Stenosis means narrowing. When spinal tunnel is narrowed, the condition is called spinal stenosis. This can
happen in the cervical spine, thoracic spine or lumbar spine. The reason behind spinal stenosis can be a
herniated disc, degenerated facet joints, short pedicle, spinal ligament thickening, misaligned vertebrae
(spondylolisthesis), synovial cyst and/or bone spurring. Spinal stenosis often is an aging disease and can present
in an acute or chronic format.
Cervical spinal stenosis can cause neck pain, shoulder blade pain, arm pain, hand pain, numbness, tingling, and
dexterity or balance issues. Symptoms can be in one or both arms. Symptoms can range from mild to severe.

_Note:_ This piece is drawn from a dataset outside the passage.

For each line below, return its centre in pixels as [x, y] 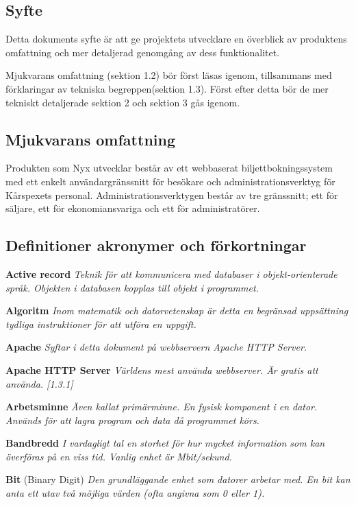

Lumbar spinal stenosis often limits one’s ability to walk. Patients with lumbar spinal stenosis complain of leg
pain or heaviness with walking, and feel less pain when they sit or lean on a shopping cart. This condition is
often associated with numbness, tingling, balance issues, and possibly weakness. Presentation of symptoms
could be acute or chronic and could involve one or both legs. In rare cases, genital numbness, incontinence of
urine or stool may develop and should alarm patient to be evaluated urgently.
If the first episode is acute and severe, patients often go to the emergency room. A clinical diagnosis is made based on imaging and physical examination. If there is no progressive neurological loss, further care is often deferred to a primary care physician and/or specialist in an outpatient setting. A spine specialist will examine the patient and determine proper workup. A thorough physical examination is performed by the spine specialist, which includes range of motion examination, sensory testing, strength testing and evaluation of reflexes. If there are alarming signs of spinal cord compression, recommendation for a further workup is made. The first diagnostic test is often an x-ray. The most accurate clinical test to identify spinal stenosis is an MRI. Some patients are unable to have an MRI, in which case a CT scan will help make a diagnosis.
If there are no alarming neurological deficits, simple x-rays, 6 weeks of physical therapy, short course of prednisone taper, soft tissue treatments along with use of nonsteroidal anti-inflammatory and muscle relaxants are recommended. In most cases, this conservative treatment results in improvement in symptoms. After physical therapy treatment, the patient is re-examined to evaluate for any residual deficits. If the pain subsides and function fully recovers, patient is discharged with a recommendation to continue a home exercise program and observe correct ergonomics. In some patients, the pain and dysfunction are not managed with oral medications or does not improve with physical therapy. In these cases, an x-ray guided epidural steroid injection can help reduce pain, improve function, and help with the recovery. The effect of an epidural injection may last several weeks to several months. If the symptoms return, such treatment could be repeated.
Persistent pain, bowel and bladder dysfunction, progressive weakness, myelopathy (cord compression) and frequent falls are among the indications of surgical solution for spinal stenosis. Careful risk assessment should be done by the primary care physician, spine surgeon and the patient before considering surgery. In most cases, the patient would benefit from Laminectomy surgery to relieve the pressure off the nerves and spinal cord. Surgery takes a few hours to complete, with a short course of inpatient hospitalization and a few weeks of outpatient rehabilitation after discharge from the hospital.